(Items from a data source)
/---
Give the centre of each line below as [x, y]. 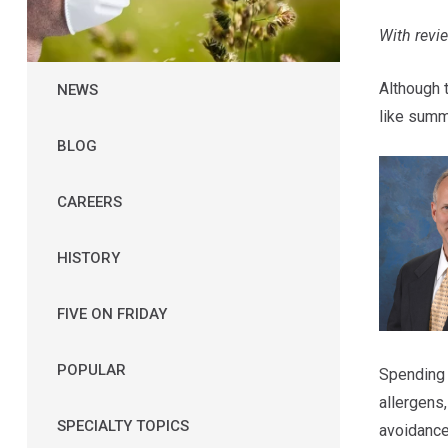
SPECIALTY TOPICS [122, 425]
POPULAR [91, 369]
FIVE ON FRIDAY [111, 313]
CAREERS [89, 201]
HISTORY [88, 257]
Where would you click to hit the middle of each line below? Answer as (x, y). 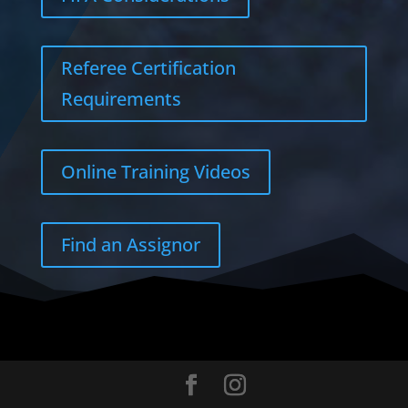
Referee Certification (148, 68)
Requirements (121, 99)
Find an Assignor (130, 245)
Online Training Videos (155, 172)
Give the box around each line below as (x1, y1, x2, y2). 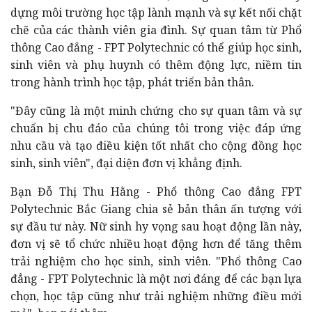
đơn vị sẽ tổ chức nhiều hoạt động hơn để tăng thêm (10, 235, 302, 251)
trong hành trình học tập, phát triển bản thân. (10, 74, 254, 90)
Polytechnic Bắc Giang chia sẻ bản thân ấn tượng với (10, 201, 302, 217)
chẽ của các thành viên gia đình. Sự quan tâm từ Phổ (10, 22, 302, 38)
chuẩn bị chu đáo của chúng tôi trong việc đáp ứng (10, 120, 302, 136)
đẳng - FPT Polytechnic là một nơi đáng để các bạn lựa (10, 270, 302, 286)
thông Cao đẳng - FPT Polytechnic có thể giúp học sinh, (10, 39, 302, 55)
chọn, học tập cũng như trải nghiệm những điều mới (10, 288, 302, 304)
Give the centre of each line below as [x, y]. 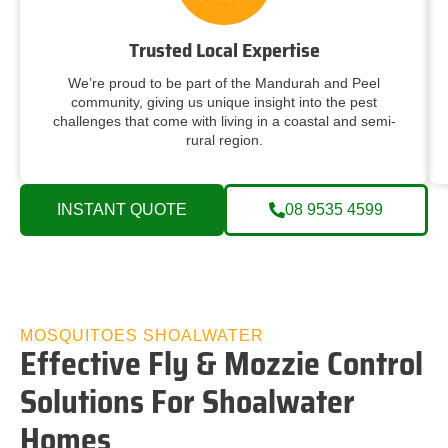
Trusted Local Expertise [224, 49]
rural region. [224, 139]
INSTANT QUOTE [122, 210]
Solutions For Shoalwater [187, 402]
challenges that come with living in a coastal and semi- [224, 120]
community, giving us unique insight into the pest [224, 101]
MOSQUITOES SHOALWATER [142, 336]
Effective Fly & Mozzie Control [221, 364]
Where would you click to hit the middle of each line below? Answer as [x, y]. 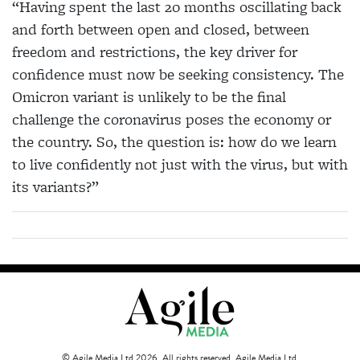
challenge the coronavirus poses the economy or [172, 120]
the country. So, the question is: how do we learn [174, 142]
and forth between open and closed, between [161, 30]
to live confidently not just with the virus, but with [180, 165]
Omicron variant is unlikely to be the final [149, 97]
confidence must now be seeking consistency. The [178, 75]
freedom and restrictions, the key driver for [155, 52]
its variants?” [55, 187]
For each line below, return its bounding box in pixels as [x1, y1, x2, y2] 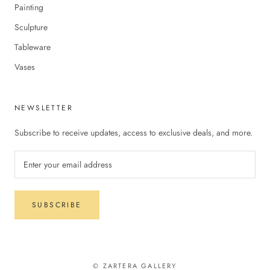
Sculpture [14, 20, 48, 33]
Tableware [14, 40, 51, 53]
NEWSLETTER [14, 102, 73, 113]
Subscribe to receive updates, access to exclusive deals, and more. [14, 126, 253, 139]
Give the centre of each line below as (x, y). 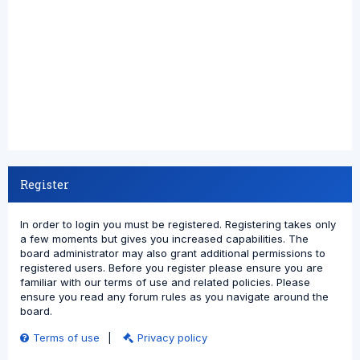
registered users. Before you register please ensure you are (172, 268)
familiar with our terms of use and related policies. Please (165, 282)
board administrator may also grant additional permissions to (173, 253)
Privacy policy (172, 337)
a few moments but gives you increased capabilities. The (164, 239)
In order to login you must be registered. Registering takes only (178, 224)
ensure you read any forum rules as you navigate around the (174, 297)
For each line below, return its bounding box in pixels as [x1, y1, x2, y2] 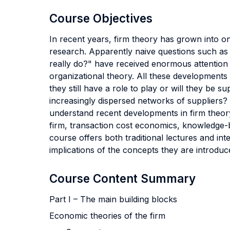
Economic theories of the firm [49, 210, 165, 221]
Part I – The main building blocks [49, 194, 177, 204]
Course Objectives [49, 11, 152, 25]
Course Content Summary [49, 171, 196, 185]
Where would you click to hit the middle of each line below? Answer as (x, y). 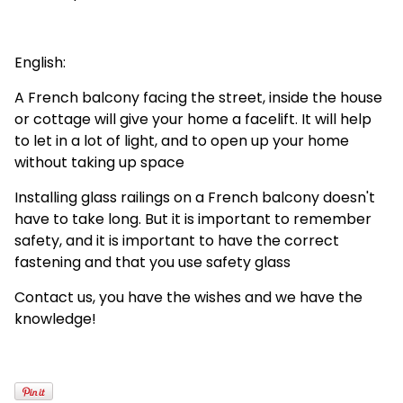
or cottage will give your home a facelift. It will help (193, 119)
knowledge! (55, 318)
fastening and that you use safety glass (152, 262)
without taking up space (99, 162)
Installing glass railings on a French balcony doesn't (195, 197)
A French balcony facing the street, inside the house (198, 97)
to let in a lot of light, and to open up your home (182, 140)
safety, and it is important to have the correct (177, 240)
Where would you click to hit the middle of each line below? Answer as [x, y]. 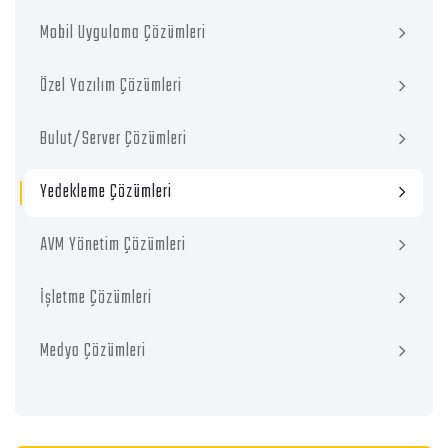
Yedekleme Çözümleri [106, 193]
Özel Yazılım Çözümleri [111, 87]
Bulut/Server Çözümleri [113, 140]
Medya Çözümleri [93, 352]
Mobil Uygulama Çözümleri [123, 34]
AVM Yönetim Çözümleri [113, 246]
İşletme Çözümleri [96, 299]
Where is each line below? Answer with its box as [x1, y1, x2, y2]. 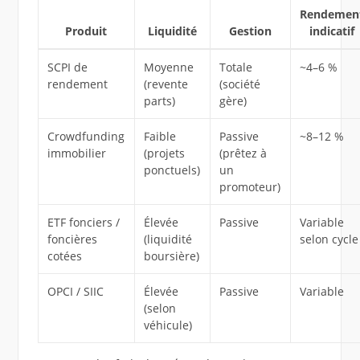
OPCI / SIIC [47, 284, 104, 300]
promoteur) [219, 179, 281, 195]
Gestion [228, 23, 272, 39]
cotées [47, 248, 83, 264]
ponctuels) [144, 162, 201, 178]
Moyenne [144, 59, 194, 76]
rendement [47, 76, 108, 92]
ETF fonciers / [47, 215, 121, 231]
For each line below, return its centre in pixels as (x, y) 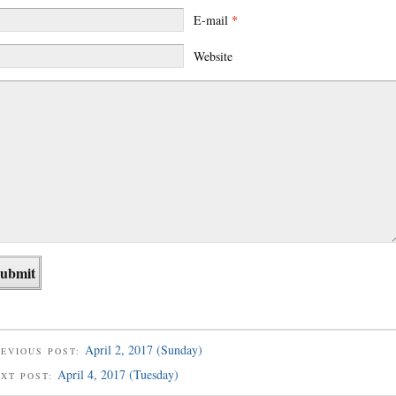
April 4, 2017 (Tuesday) (118, 375)
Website (213, 56)
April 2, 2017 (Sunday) (144, 349)
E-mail (212, 19)
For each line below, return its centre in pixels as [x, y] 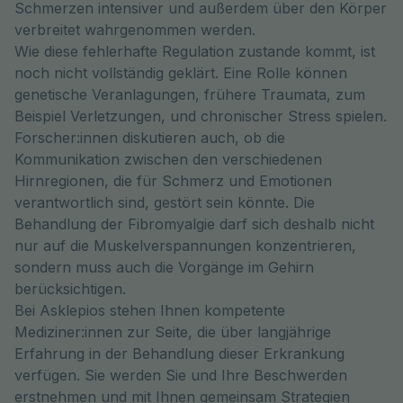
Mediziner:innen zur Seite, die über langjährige [173, 332]
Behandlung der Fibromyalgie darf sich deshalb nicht [194, 224]
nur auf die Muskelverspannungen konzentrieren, [185, 246]
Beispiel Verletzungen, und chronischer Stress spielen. [201, 116]
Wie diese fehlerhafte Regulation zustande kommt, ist [195, 51]
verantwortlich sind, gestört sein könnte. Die [165, 202]
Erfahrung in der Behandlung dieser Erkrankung [179, 354]
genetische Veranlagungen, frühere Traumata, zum [190, 94]
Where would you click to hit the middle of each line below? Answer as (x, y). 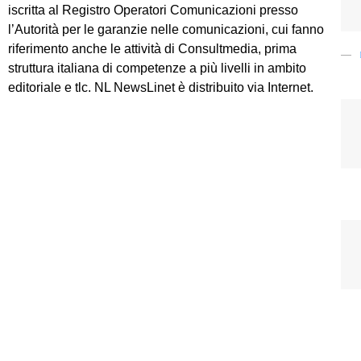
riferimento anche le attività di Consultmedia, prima (152, 49)
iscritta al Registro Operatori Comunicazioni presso (153, 10)
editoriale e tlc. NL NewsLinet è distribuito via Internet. (161, 88)
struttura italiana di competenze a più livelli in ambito (157, 68)
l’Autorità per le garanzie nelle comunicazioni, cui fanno (166, 30)
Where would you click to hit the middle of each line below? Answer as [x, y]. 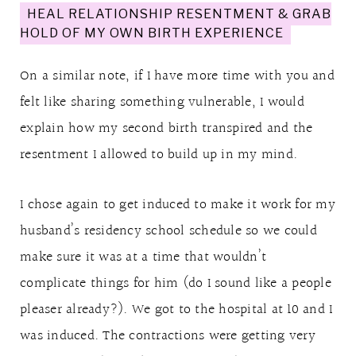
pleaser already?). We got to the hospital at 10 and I [176, 310]
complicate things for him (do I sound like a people [176, 283]
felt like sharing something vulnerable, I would [162, 102]
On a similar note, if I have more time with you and [177, 76]
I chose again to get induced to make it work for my [178, 205]
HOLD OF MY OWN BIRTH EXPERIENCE [152, 33]
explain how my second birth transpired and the [166, 128]
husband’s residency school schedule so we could [168, 231]
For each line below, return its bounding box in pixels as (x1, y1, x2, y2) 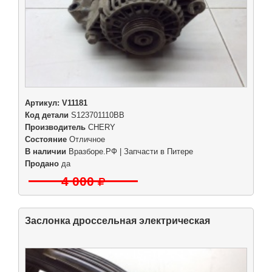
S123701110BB (69, 111, 124, 120)
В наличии (25, 148, 66, 157)
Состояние (25, 135, 67, 144)
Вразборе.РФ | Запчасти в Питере (69, 148, 193, 157)
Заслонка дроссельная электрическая (25, 216, 210, 226)
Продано (25, 160, 59, 169)
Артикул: (25, 99, 62, 108)
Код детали (25, 111, 69, 120)
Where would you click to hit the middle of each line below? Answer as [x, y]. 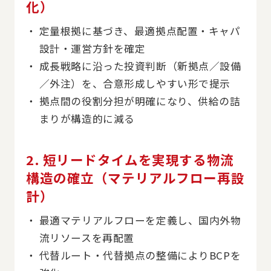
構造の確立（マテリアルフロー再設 [135, 177]
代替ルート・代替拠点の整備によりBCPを [140, 255]
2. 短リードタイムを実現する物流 [130, 159]
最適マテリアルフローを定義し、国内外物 [140, 220]
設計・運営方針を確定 [92, 48]
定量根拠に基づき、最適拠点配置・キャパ [140, 31]
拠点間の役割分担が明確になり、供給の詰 [140, 101]
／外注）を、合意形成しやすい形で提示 [135, 83]
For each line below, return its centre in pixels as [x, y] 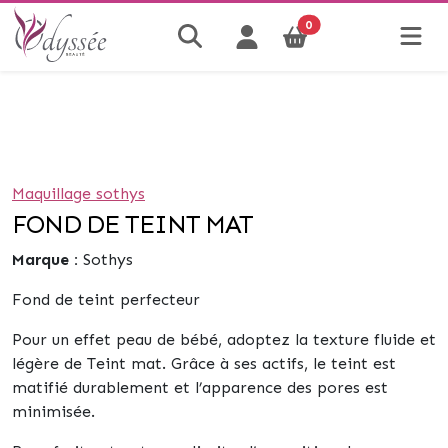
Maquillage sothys [78, 193]
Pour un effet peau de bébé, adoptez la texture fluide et [224, 339]
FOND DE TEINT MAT [132, 224]
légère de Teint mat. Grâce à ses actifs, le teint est [204, 363]
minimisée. [53, 411]
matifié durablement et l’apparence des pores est [200, 387]
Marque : [45, 259]
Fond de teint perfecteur [106, 299]
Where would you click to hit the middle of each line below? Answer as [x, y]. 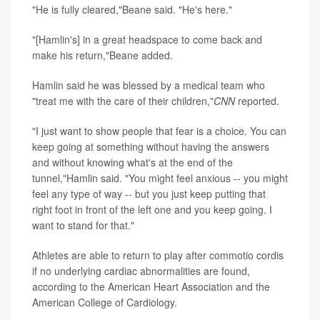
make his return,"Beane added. [102, 55]
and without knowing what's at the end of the [132, 162]
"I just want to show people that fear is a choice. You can [159, 130]
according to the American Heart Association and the [151, 286]
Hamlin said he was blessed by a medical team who [149, 85]
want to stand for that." [83, 225]
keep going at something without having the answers [151, 146]
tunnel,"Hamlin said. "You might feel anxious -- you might [160, 177]
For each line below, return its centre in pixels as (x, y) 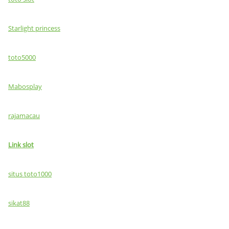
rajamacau (24, 116)
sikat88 (19, 203)
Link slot (21, 145)
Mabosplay (25, 86)
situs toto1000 (30, 174)
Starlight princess (34, 28)
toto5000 (22, 57)
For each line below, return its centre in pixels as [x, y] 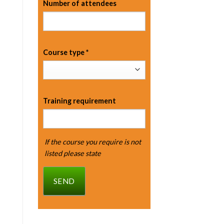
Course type [64, 52]
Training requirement [79, 100]
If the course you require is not [92, 142]
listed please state [72, 153]
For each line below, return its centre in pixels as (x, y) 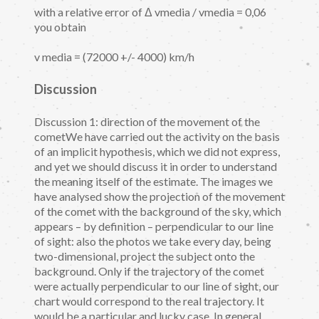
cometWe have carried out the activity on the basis (157, 137)
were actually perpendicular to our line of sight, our (157, 286)
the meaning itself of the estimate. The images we (153, 182)
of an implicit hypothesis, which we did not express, (157, 152)
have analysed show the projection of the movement (159, 197)
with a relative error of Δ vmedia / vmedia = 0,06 (150, 11)
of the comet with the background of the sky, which (158, 211)
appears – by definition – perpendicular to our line (154, 226)
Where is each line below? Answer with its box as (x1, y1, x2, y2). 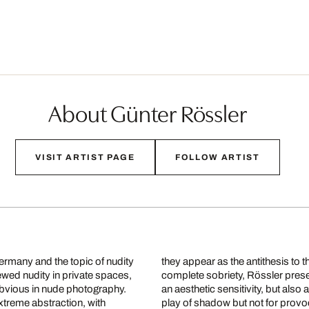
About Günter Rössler (48, 96, 247, 129)
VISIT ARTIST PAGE (35, 152, 135, 163)
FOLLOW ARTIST (175, 152, 260, 163)
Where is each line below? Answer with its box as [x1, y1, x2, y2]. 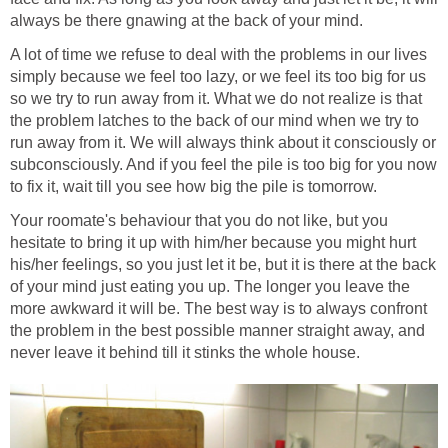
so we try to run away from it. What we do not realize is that [10, 89, 422, 107]
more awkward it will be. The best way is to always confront [10, 299, 427, 317]
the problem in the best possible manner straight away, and [10, 321, 425, 339]
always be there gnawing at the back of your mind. [10, 11, 363, 29]
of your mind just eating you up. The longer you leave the [10, 277, 410, 295]
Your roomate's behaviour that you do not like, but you [10, 211, 388, 229]
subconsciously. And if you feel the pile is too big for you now [10, 155, 437, 173]
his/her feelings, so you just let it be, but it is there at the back [10, 255, 436, 273]
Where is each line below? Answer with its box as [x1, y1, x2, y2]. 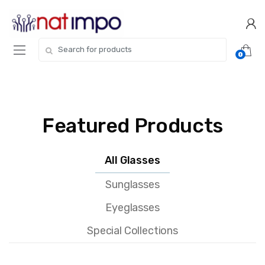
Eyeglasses [105, 201, 160, 214]
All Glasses [105, 153, 160, 167]
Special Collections [87, 224, 178, 237]
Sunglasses [105, 177, 160, 191]
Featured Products [41, 113, 224, 138]
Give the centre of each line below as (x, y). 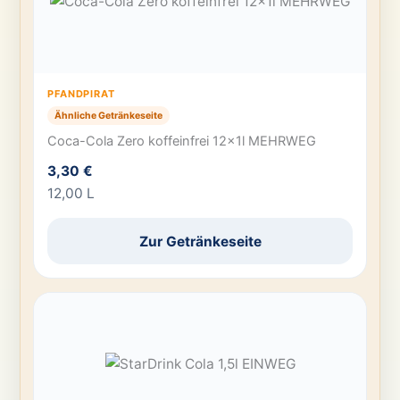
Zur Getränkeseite (200, 241)
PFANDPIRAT (81, 94)
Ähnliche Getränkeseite (109, 115)
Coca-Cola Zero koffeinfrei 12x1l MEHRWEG (182, 142)
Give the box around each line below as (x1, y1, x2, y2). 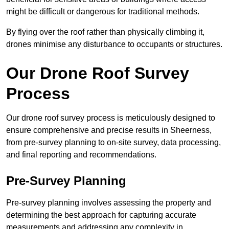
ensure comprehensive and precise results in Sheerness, (6, 126, 212, 135)
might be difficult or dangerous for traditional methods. (6, 7, 199, 16)
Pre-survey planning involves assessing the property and (6, 198, 211, 208)
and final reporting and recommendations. (6, 150, 156, 159)
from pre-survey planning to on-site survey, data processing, (6, 138, 221, 147)
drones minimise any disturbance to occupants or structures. (6, 40, 222, 49)
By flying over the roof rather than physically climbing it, (6, 28, 204, 37)
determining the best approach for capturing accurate (6, 211, 196, 220)
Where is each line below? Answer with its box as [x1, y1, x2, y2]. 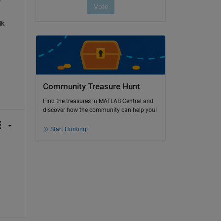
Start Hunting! [50, 126, 88, 133]
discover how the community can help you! [42, 107, 157, 114]
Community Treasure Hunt [42, 81, 140, 91]
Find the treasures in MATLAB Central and [42, 98, 153, 105]
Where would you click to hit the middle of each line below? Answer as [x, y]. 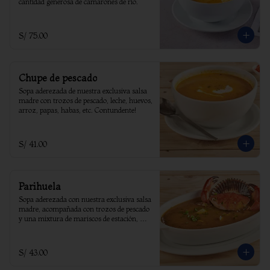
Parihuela [40, 186]
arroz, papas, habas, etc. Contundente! [77, 110]
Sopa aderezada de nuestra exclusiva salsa [83, 91]
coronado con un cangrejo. [59, 228]
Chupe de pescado [58, 78]
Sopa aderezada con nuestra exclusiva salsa [85, 199]
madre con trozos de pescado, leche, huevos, [86, 100]
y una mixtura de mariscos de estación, [78, 218]
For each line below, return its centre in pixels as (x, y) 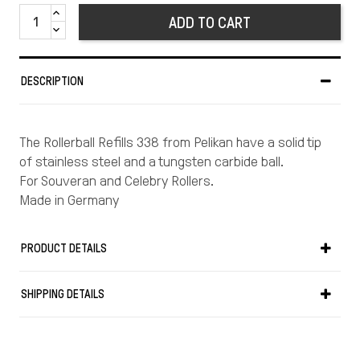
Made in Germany (69, 200)
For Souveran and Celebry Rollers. (117, 181)
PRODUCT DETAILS (64, 249)
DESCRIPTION (52, 82)
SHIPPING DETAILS (63, 295)
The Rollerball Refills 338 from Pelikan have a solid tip (170, 143)
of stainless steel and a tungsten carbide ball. (151, 162)
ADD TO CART (210, 22)
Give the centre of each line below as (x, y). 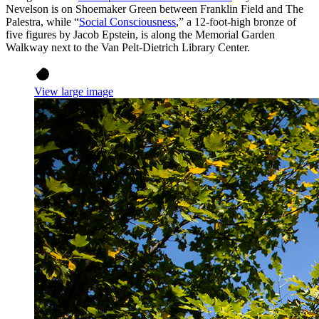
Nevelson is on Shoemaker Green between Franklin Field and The (155, 9)
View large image (74, 92)
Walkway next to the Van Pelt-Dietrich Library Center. (129, 48)
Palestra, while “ (42, 22)
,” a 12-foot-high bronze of (236, 22)
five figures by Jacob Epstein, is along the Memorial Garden (140, 35)
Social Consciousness (127, 22)
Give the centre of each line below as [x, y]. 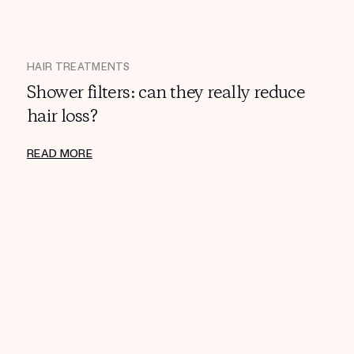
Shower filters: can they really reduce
\---
All lines from the one containing "SHIPPING DETAILS (63, 295)" through the final line of the entries above must be restated word for word, pictures excluded.

SHIPPING DETAILS (63, 295)
The Rollerball Refills 338 from Pelikan have a solid tip (170, 143)
of stainless steel and a tungsten carbide ball. (151, 162)
ADD TO CART (210, 22)
Give the centre of each line below as (x, y). 
Nevelson is on Shoemaker Green between Franklin Field and The (155, 9)
View large image (74, 92)
Walkway next to the Van Pelt-Dietrich Library Center. (129, 48)
Palestra, while “ (42, 22)
,” a 12-foot-high bronze of (236, 22)
five figures by Jacob Epstein, is along the Memorial Garden (140, 35)
Social Consciousness (127, 22)
Give the centre of each line below as [x, y]. 
Shower filters: can they really reduce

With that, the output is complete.